Required work ▸
Please restate the entries below word for word, leaving out any pictures.

*** Provided entries ***

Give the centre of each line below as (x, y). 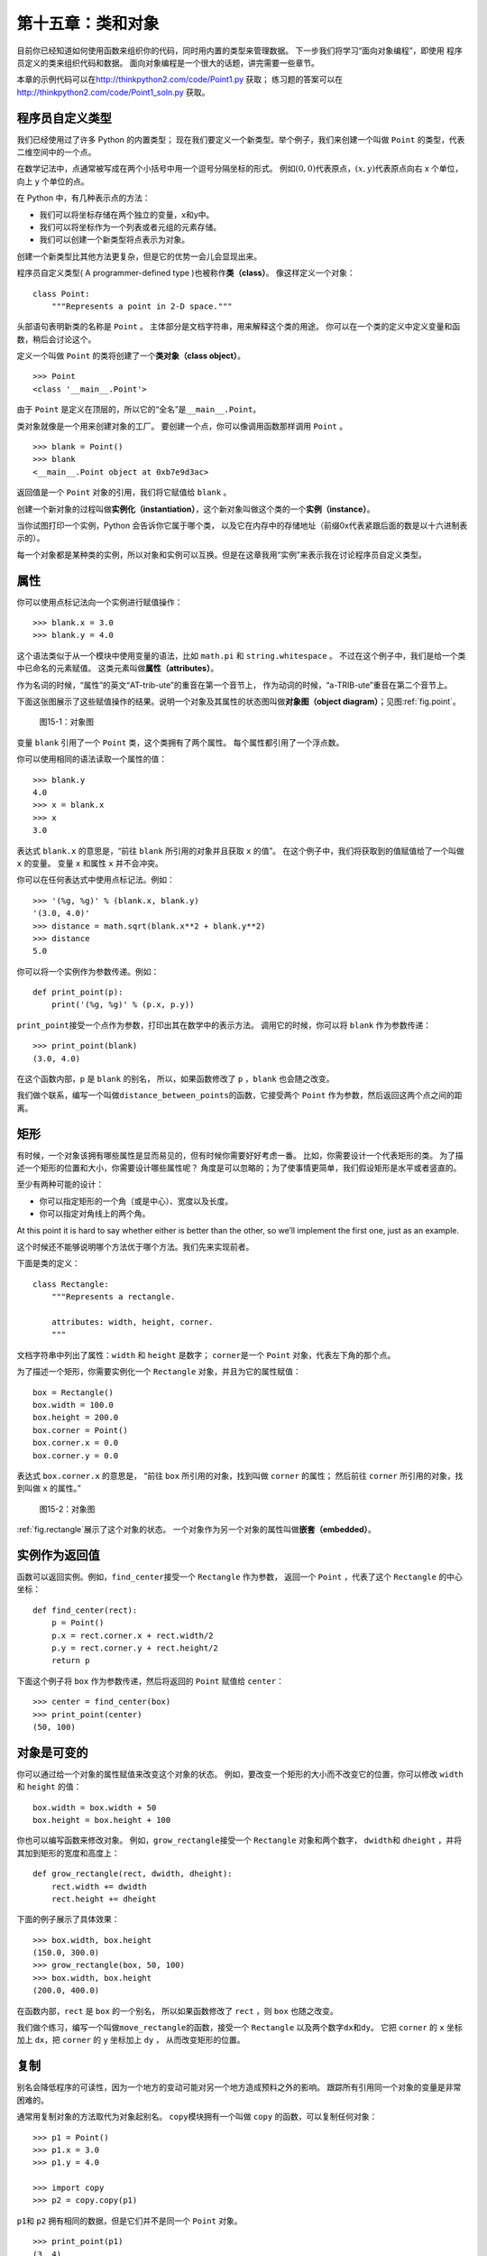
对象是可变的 (52, 1752)
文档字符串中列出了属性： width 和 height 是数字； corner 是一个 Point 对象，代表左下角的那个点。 (206, 1355)
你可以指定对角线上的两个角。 (95, 1214)
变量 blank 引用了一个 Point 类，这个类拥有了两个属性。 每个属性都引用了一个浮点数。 (180, 742)
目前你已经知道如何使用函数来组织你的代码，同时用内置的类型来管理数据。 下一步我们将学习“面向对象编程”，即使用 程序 (240, 51)
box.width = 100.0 (74, 1405)
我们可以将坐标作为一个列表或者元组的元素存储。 (130, 227)
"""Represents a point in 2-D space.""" (142, 306)
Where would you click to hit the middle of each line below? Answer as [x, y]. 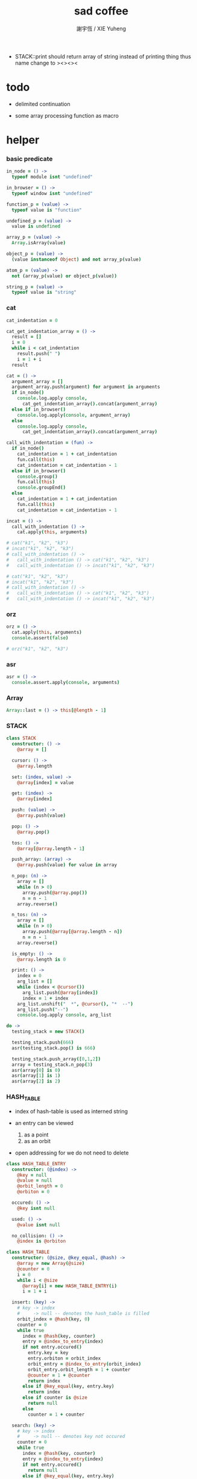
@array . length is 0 [42, 959]
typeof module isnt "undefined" [52, 177]
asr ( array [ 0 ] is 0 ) [36, 1070]
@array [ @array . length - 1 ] [51, 849]
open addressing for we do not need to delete [72, 1153]
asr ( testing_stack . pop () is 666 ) [54, 1048]
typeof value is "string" [44, 293]
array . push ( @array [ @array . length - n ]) [72, 932]
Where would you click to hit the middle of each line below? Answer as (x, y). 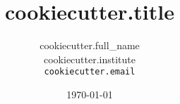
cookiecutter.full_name (90, 45)
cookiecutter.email (90, 72)
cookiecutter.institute (90, 59)
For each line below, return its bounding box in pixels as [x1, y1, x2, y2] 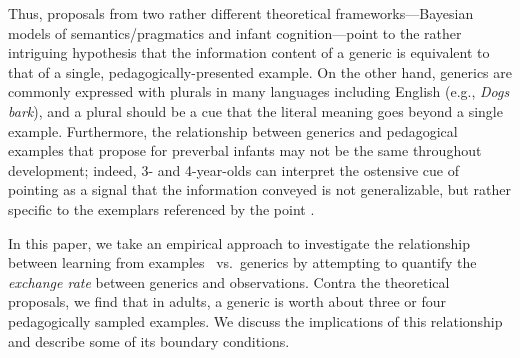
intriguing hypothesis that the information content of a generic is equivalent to [8, 42, 490, 63]
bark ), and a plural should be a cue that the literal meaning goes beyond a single [8, 100, 503, 121]
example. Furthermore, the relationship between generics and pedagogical [8, 120, 458, 141]
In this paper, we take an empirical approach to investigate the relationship [8, 232, 470, 253]
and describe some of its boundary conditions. [8, 330, 290, 351]
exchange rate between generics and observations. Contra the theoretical [8, 271, 450, 292]
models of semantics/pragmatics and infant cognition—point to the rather [8, 22, 462, 43]
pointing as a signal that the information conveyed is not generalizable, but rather [8, 179, 511, 200]
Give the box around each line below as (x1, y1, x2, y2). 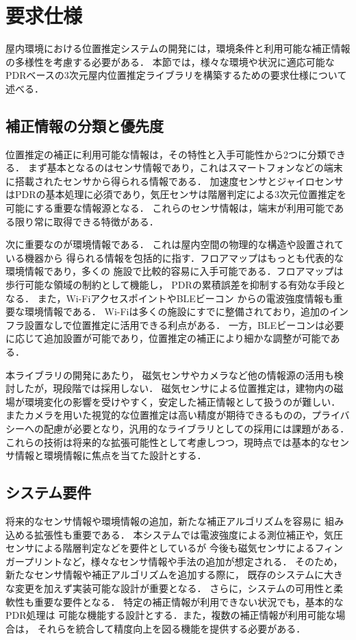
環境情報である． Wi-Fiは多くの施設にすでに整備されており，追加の (24, 304, 329, 319)
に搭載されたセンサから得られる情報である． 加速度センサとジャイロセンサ (5, 173, 344, 188)
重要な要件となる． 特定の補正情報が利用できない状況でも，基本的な (34, 594, 344, 608)
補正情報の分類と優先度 (5, 114, 164, 136)
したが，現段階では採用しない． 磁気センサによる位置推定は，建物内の (14, 381, 334, 395)
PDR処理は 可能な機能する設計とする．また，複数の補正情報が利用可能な (5, 608, 336, 622)
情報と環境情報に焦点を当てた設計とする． (14, 448, 207, 463)
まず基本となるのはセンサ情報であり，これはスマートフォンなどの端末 (27, 160, 343, 175)

*** End of Provided entries ***

Solved problem ▸
Give the centre of each line below as (x, y). 
对象是可变的 (52, 1752)
文档字符串中列出了属性： width 和 height 是数字； corner 是一个 Point 对象，代表左下角的那个点。 (206, 1355)
你可以指定对角线上的两个角。 (95, 1214)
变量 blank 引用了一个 Point 类，这个类拥有了两个属性。 每个属性都引用了一个浮点数。 (180, 742)
目前你已经知道如何使用函数来组织你的代码，同时用内置的类型来管理数据。 下一步我们将学习“面向对象编程”，即使用 程序 (240, 51)
box.width = 100.0 (74, 1405)
我们可以将坐标作为一个列表或者元组的元素存储。 (130, 227)
"""Represents a point in 2-D space.""" (142, 306)
Where would you click to hit the middle of each line below? Answer as [x, y]. 
@array . length is 0 [42, 959]
typeof module isnt "undefined" [52, 177]
asr ( array [ 0 ] is 0 ) [36, 1070]
@array [ @array . length - 1 ] [51, 849]
open addressing for we do not need to delete [72, 1153]
asr ( testing_stack . pop () is 666 ) [54, 1048]
typeof value is "string" [44, 293]
array . push ( @array [ @array . length - n ]) [72, 932]
Where would you click to hit the middle of each line below? Answer as (x, y). 
cookiecutter.full_name (90, 45)
cookiecutter.email (90, 72)
cookiecutter.institute (90, 59)
For each line below, return its bounding box in pixels as [x1, y1, x2, y2] 
intriguing hypothesis that the information content of a generic is equivalent to [8, 42, 490, 63]
bark ), and a plural should be a cue that the literal meaning goes beyond a single [8, 100, 503, 121]
example. Furthermore, the relationship between generics and pedagogical [8, 120, 458, 141]
In this paper, we take an empirical approach to investigate the relationship [8, 232, 470, 253]
and describe some of its boundary conditions. [8, 330, 290, 351]
exchange rate between generics and observations. Contra the theoretical [8, 271, 450, 292]
models of semantics/pragmatics and infant cognition—point to the rather [8, 22, 462, 43]
pointing as a signal that the information conveyed is not generalizable, but rather [8, 179, 511, 200]
Give the box around each line below as (x1, y1, x2, y2). 
環境情報である． Wi-Fiは多くの施設にすでに整備されており，追加の (24, 304, 329, 319)
に搭載されたセンサから得られる情報である． 加速度センサとジャイロセンサ (5, 173, 344, 188)
重要な要件となる． 特定の補正情報が利用できない状況でも，基本的な (34, 594, 344, 608)
補正情報の分類と優先度 (5, 114, 164, 136)
したが，現段階では採用しない． 磁気センサによる位置推定は，建物内の (14, 381, 334, 395)
PDR処理は 可能な機能する設計とする．また，複数の補正情報が利用可能な (5, 608, 336, 622)
情報と環境情報に焦点を当てた設計とする． (14, 448, 207, 463)
まず基本となるのはセンサ情報であり，これはスマートフォンなどの端末 (27, 160, 343, 175)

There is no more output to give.